Data records
□ □ □ □ □
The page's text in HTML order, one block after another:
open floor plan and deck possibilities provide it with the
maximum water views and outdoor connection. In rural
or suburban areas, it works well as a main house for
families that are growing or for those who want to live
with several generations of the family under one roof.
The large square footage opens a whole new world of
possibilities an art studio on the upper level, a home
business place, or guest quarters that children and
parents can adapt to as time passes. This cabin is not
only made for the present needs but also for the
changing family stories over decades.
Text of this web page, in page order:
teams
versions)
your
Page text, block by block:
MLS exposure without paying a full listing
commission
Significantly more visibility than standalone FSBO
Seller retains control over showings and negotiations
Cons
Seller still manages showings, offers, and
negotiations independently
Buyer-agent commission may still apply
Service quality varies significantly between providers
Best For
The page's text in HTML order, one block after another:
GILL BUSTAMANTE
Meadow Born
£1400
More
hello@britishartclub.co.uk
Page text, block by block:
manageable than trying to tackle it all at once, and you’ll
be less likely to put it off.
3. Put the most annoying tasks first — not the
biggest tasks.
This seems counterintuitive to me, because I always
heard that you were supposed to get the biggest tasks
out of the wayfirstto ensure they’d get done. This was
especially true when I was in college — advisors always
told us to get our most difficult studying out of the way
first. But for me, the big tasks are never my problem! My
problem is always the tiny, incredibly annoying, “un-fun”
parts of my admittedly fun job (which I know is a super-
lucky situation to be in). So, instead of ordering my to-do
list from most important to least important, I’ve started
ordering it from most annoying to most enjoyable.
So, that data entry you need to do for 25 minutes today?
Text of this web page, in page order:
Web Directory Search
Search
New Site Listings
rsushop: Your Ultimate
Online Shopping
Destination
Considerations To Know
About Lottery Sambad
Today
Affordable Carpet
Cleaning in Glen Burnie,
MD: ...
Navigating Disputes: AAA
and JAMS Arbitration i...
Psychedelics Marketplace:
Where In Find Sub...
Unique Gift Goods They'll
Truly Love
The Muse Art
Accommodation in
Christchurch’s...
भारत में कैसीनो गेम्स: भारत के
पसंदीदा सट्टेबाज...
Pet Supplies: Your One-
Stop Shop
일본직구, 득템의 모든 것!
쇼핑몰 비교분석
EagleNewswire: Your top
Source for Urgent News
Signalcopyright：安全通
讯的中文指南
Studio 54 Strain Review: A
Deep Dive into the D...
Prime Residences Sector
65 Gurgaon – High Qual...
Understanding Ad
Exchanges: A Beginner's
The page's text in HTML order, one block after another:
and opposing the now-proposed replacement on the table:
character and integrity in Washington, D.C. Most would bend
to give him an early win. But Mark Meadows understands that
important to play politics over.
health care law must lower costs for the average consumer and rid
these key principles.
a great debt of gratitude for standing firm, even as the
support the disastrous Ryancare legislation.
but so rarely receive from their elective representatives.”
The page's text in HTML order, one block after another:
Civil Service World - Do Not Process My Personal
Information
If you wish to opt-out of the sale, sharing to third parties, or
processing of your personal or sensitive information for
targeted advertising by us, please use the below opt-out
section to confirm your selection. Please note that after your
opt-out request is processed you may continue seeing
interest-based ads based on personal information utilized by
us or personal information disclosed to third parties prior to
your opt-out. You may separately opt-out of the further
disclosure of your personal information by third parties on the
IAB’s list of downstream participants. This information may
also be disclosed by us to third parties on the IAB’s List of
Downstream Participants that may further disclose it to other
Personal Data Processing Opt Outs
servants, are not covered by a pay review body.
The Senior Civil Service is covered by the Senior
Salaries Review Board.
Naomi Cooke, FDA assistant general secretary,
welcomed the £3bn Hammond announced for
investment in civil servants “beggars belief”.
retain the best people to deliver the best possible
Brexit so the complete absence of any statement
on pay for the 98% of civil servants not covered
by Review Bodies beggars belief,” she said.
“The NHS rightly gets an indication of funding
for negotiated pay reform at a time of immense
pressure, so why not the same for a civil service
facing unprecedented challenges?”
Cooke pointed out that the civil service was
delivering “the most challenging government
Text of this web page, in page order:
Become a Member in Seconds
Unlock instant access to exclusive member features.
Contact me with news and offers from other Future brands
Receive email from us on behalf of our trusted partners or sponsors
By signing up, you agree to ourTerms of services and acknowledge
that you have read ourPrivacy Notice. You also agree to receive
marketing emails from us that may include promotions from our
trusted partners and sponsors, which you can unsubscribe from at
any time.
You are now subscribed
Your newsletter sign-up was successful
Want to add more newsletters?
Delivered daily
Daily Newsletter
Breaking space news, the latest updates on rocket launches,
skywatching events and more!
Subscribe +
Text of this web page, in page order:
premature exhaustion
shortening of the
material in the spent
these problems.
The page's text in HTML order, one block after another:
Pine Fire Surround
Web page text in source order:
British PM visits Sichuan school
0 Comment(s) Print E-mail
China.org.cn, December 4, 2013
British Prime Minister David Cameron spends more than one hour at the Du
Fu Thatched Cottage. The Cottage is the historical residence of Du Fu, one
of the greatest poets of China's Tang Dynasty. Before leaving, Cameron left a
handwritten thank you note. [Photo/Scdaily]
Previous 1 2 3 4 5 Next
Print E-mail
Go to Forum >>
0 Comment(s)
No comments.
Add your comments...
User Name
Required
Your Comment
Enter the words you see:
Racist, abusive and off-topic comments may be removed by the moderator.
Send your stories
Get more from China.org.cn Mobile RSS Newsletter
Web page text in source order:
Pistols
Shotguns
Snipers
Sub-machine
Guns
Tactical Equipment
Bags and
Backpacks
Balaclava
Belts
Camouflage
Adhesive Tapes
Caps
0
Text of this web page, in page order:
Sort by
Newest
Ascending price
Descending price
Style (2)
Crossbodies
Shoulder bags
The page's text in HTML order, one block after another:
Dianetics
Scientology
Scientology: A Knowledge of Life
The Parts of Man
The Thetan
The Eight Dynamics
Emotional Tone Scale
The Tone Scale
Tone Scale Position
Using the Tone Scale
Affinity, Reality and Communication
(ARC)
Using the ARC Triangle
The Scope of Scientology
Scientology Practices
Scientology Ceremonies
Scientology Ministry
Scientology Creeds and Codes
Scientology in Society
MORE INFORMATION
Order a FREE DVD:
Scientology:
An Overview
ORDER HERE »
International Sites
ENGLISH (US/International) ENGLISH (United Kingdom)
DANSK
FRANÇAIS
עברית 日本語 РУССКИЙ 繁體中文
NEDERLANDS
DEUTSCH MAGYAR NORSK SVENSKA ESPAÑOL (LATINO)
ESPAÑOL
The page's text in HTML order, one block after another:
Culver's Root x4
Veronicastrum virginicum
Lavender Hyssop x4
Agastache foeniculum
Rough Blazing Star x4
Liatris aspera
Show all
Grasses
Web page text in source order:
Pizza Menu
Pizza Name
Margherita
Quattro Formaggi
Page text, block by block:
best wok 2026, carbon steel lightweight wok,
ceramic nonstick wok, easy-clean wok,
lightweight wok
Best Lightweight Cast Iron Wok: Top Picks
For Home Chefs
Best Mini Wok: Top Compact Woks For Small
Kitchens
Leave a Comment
□ □ □ □ □
Work task » Transcribe every entry word for word.

Exercise output »
The page's text in HTML order, one block after another:
open floor plan and deck possibilities provide it with the
maximum water views and outdoor connection. In rural
or suburban areas, it works well as a main house for
families that are growing or for those who want to live
with several generations of the family under one roof.
The large square footage opens a whole new world of
possibilities an art studio on the upper level, a home
business place, or guest quarters that children and
parents can adapt to as time passes. This cabin is not
only made for the present needs but also for the
changing family stories over decades.
Text of this web page, in page order:
teams
versions)
your
Page text, block by block:
MLS exposure without paying a full listing
commission
Significantly more visibility than standalone FSBO
Seller retains control over showings and negotiations
Cons
Seller still manages showings, offers, and
negotiations independently
Buyer-agent commission may still apply
Service quality varies significantly between providers
Best For
The page's text in HTML order, one block after another:
GILL BUSTAMANTE
Meadow Born
£1400
More
hello@britishartclub.co.uk
Page text, block by block:
manageable than trying to tackle it all at once, and you’ll
be less likely to put it off.
3. Put the most annoying tasks first — not the
biggest tasks.
This seems counterintuitive to me, because I always
heard that you were supposed to get the biggest tasks
out of the wayfirstto ensure they’d get done. This was
especially true when I was in college — advisors always
told us to get our most difficult studying out of the way
first. But for me, the big tasks are never my problem! My
problem is always the tiny, incredibly annoying, “un-fun”
parts of my admittedly fun job (which I know is a super-
lucky situation to be in). So, instead of ordering my to-do
list from most important to least important, I’ve started
ordering it from most annoying to most enjoyable.
So, that data entry you need to do for 25 minutes today?
Text of this web page, in page order:
Web Directory Search
Search
New Site Listings
rsushop: Your Ultimate
Online Shopping
Destination
Considerations To Know
About Lottery Sambad
Today
Affordable Carpet
Cleaning in Glen Burnie,
MD: ...
Navigating Disputes: AAA
and JAMS Arbitration i...
Psychedelics Marketplace:
Where In Find Sub...
Unique Gift Goods They'll
Truly Love
The Muse Art
Accommodation in
Christchurch’s...
भारत में कैसीनो गेम्स: भारत के
पसंदीदा सट्टेबाज...
Pet Supplies: Your One-
Stop Shop
일본직구, 득템의 모든 것!
쇼핑몰 비교분석
EagleNewswire: Your top
Source for Urgent News
Signalcopyright：安全通
讯的中文指南
Studio 54 Strain Review: A
Deep Dive into the D...
Prime Residences Sector
65 Gurgaon – High Qual...
Understanding Ad
Exchanges: A Beginner's
The page's text in HTML order, one block after another:
and opposing the now-proposed replacement on the table:
character and integrity in Washington, D.C. Most would bend
to give him an early win. But Mark Meadows understands that
important to play politics over.
health care law must lower costs for the average consumer and rid
these key principles.
a great debt of gratitude for standing firm, even as the
support the disastrous Ryancare legislation.
but so rarely receive from their elective representatives.”
The page's text in HTML order, one block after another:
Civil Service World - Do Not Process My Personal
Information
If you wish to opt-out of the sale, sharing to third parties, or
processing of your personal or sensitive information for
targeted advertising by us, please use the below opt-out
section to confirm your selection. Please note that after your
opt-out request is processed you may continue seeing
interest-based ads based on personal information utilized by
us or personal information disclosed to third parties prior to
your opt-out. You may separately opt-out of the further
disclosure of your personal information by third parties on the
IAB’s list of downstream participants. This information may
also be disclosed by us to third parties on the IAB’s List of
Downstream Participants that may further disclose it to other
Personal Data Processing Opt Outs
servants, are not covered by a pay review body.
The Senior Civil Service is covered by the Senior
Salaries Review Board.
Naomi Cooke, FDA assistant general secretary,
welcomed the £3bn Hammond announced for
investment in civil servants “beggars belief”.
retain the best people to deliver the best possible
Brexit so the complete absence of any statement
on pay for the 98% of civil servants not covered
by Review Bodies beggars belief,” she said.
“The NHS rightly gets an indication of funding
for negotiated pay reform at a time of immense
pressure, so why not the same for a civil service
facing unprecedented challenges?”
Cooke pointed out that the civil service was
delivering “the most challenging government
Text of this web page, in page order:
Become a Member in Seconds
Unlock instant access to exclusive member features.
Contact me with news and offers from other Future brands
Receive email from us on behalf of our trusted partners or sponsors
By signing up, you agree to ourTerms of services and acknowledge
that you have read ourPrivacy Notice. You also agree to receive
marketing emails from us that may include promotions from our
trusted partners and sponsors, which you can unsubscribe from at
any time.
You are now subscribed
Your newsletter sign-up was successful
Want to add more newsletters?
Delivered daily
Daily Newsletter
Breaking space news, the latest updates on rocket launches,
skywatching events and more!
Subscribe +
Text of this web page, in page order:
premature exhaustion
shortening of the
material in the spent
these problems.
The page's text in HTML order, one block after another:
Pine Fire Surround
Web page text in source order:
British PM visits Sichuan school
0 Comment(s) Print E-mail
China.org.cn, December 4, 2013
British Prime Minister David Cameron spends more than one hour at the Du
Fu Thatched Cottage. The Cottage is the historical residence of Du Fu, one
of the greatest poets of China's Tang Dynasty. Before leaving, Cameron left a
handwritten thank you note. [Photo/Scdaily]
Previous 1 2 3 4 5 Next
Print E-mail
Go to Forum >>
0 Comment(s)
No comments.
Add your comments...
User Name
Required
Your Comment
Enter the words you see:
Racist, abusive and off-topic comments may be removed by the moderator.
Send your stories
Get more from China.org.cn Mobile RSS Newsletter
Web page text in source order:
Pistols
Shotguns
Snipers
Sub-machine
Guns
Tactical Equipment
Bags and
Backpacks
Balaclava
Belts
Camouflage
Adhesive Tapes
Caps
0
Text of this web page, in page order:
Sort by
Newest
Ascending price
Descending price
Style (2)
Crossbodies
Shoulder bags
The page's text in HTML order, one block after another:
Dianetics
Scientology
Scientology: A Knowledge of Life
The Parts of Man
The Thetan
The Eight Dynamics
Emotional Tone Scale
The Tone Scale
Tone Scale Position
Using the Tone Scale
Affinity, Reality and Communication
(ARC)
Using the ARC Triangle
The Scope of Scientology
Scientology Practices
Scientology Ceremonies
Scientology Ministry
Scientology Creeds and Codes
Scientology in Society
MORE INFORMATION
Order a FREE DVD:
Scientology:
An Overview
ORDER HERE »
International Sites
ENGLISH (US/International) ENGLISH (United Kingdom)
DANSK
FRANÇAIS
עברית 日本語 РУССКИЙ 繁體中文
NEDERLANDS
DEUTSCH MAGYAR NORSK SVENSKA ESPAÑOL (LATINO)
ESPAÑOL
The page's text in HTML order, one block after another:
Culver's Root x4
Veronicastrum virginicum
Lavender Hyssop x4
Agastache foeniculum
Rough Blazing Star x4
Liatris aspera
Show all
Grasses
Web page text in source order:
Pizza Menu
Pizza Name
Margherita
Quattro Formaggi
Page text, block by block:
best wok 2026, carbon steel lightweight wok,
ceramic nonstick wok, easy-clean wok,
lightweight wok
Best Lightweight Cast Iron Wok: Top Picks
For Home Chefs
Best Mini Wok: Top Compact Woks For Small
Kitchens
Leave a Comment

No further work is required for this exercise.